### [Material for this exercise]
════════════════
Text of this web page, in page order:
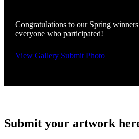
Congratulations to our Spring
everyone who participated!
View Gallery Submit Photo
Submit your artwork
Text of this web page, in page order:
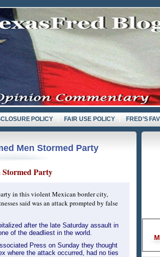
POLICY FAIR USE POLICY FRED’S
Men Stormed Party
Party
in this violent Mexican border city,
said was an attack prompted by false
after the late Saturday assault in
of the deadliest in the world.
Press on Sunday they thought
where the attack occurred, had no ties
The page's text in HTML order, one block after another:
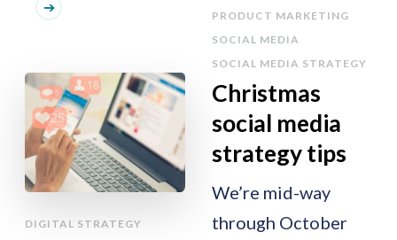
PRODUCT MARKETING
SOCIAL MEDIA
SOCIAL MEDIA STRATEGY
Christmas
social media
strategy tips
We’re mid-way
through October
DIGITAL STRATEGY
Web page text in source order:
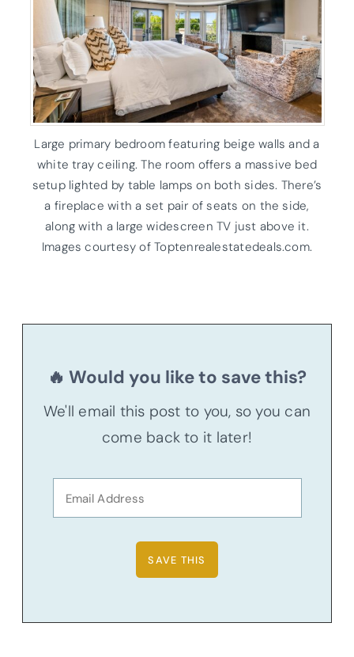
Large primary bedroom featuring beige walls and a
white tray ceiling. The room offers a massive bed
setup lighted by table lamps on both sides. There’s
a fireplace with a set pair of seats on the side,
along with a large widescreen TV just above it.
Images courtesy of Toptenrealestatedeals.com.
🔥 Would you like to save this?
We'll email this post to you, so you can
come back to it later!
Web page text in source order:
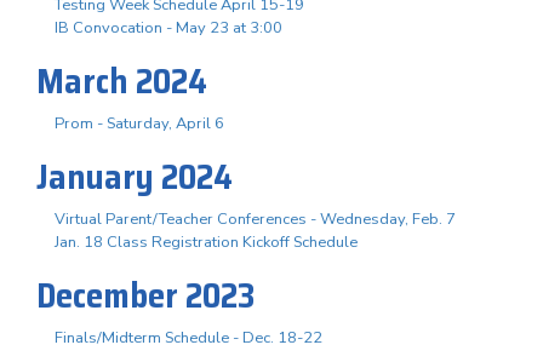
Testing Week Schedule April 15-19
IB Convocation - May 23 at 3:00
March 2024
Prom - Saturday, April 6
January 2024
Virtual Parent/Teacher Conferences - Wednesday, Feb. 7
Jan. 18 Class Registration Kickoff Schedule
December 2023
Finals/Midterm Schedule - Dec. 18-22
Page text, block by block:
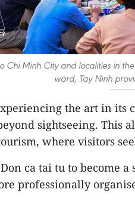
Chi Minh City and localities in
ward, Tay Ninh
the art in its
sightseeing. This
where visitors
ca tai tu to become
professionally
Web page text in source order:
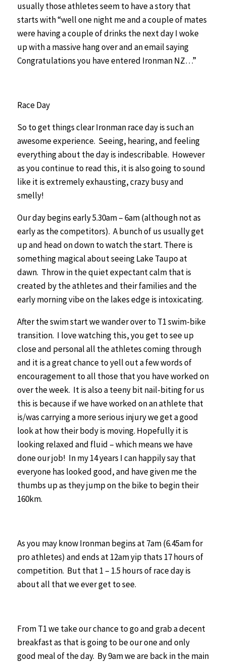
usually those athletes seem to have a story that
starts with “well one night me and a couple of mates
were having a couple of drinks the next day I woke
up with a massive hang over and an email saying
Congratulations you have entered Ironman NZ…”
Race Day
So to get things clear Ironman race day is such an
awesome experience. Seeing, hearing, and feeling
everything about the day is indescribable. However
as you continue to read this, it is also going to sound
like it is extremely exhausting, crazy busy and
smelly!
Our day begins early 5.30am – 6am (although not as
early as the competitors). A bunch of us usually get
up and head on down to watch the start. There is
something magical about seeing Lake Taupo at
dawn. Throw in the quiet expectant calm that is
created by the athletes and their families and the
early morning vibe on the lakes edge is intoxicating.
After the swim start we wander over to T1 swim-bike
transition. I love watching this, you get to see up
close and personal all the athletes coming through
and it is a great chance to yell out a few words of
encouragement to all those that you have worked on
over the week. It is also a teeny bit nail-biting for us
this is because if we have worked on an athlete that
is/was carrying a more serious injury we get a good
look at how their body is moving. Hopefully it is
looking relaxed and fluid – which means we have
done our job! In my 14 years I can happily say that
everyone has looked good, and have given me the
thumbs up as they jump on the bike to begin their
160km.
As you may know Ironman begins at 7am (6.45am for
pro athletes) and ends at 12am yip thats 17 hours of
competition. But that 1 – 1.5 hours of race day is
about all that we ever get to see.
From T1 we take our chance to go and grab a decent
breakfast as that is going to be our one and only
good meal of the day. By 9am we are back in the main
════════════════
### [What is being asked]
What is needed is a copy of every line above in which "those" appears.

### [Result of this exercise]
usually those athletes seem to have a story that
encouragement to all those that you have worked on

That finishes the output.